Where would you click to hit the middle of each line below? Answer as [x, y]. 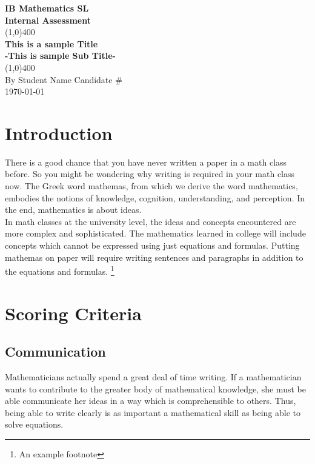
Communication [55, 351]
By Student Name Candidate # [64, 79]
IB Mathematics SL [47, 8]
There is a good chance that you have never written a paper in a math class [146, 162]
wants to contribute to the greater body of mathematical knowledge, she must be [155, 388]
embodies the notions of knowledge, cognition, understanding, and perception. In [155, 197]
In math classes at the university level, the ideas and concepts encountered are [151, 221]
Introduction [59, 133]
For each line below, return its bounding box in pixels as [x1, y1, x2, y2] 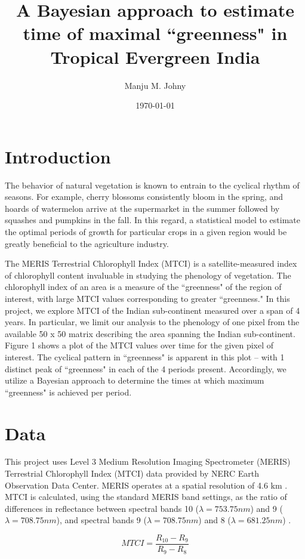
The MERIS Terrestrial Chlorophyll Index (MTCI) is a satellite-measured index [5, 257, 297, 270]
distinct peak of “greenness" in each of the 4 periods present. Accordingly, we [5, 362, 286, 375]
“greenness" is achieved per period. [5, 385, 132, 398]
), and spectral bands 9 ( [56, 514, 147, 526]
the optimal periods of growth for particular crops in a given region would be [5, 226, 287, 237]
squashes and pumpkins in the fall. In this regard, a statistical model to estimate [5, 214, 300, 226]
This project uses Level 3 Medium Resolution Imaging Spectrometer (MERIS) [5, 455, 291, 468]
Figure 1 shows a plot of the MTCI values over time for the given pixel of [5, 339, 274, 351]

—————

### TASK TO CARRY OUT
Output the full material exactly as given, without its pictures.

### COMPLETED EXERCISE
Where would you click to hit the middle of each line below? Answer as [x, y]. 
Communication [55, 351]
By Student Name Candidate # [64, 79]
IB Mathematics SL [47, 8]
There is a good chance that you have never written a paper in a math class [146, 162]
wants to contribute to the greater body of mathematical knowledge, she must be [155, 388]
embodies the notions of knowledge, cognition, understanding, and perception. In [155, 197]
In math classes at the university level, the ideas and concepts encountered are [151, 221]
Introduction [59, 133]
For each line below, return its bounding box in pixels as [x1, y1, x2, y2] 
The MERIS Terrestrial Chlorophyll Index (MTCI) is a satellite-measured index [5, 257, 297, 270]
distinct peak of “greenness" in each of the 4 periods present. Accordingly, we [5, 362, 286, 375]
“greenness" is achieved per period. [5, 385, 132, 398]
), and spectral bands 9 ( [56, 514, 147, 526]
the optimal periods of growth for particular crops in a given region would be [5, 226, 287, 237]
squashes and pumpkins in the fall. In this regard, a statistical model to estimate [5, 214, 300, 226]
This project uses Level 3 Medium Resolution Imaging Spectrometer (MERIS) [5, 455, 291, 468]
Figure 1 shows a plot of the MTCI values over time for the given pixel of [5, 339, 274, 351]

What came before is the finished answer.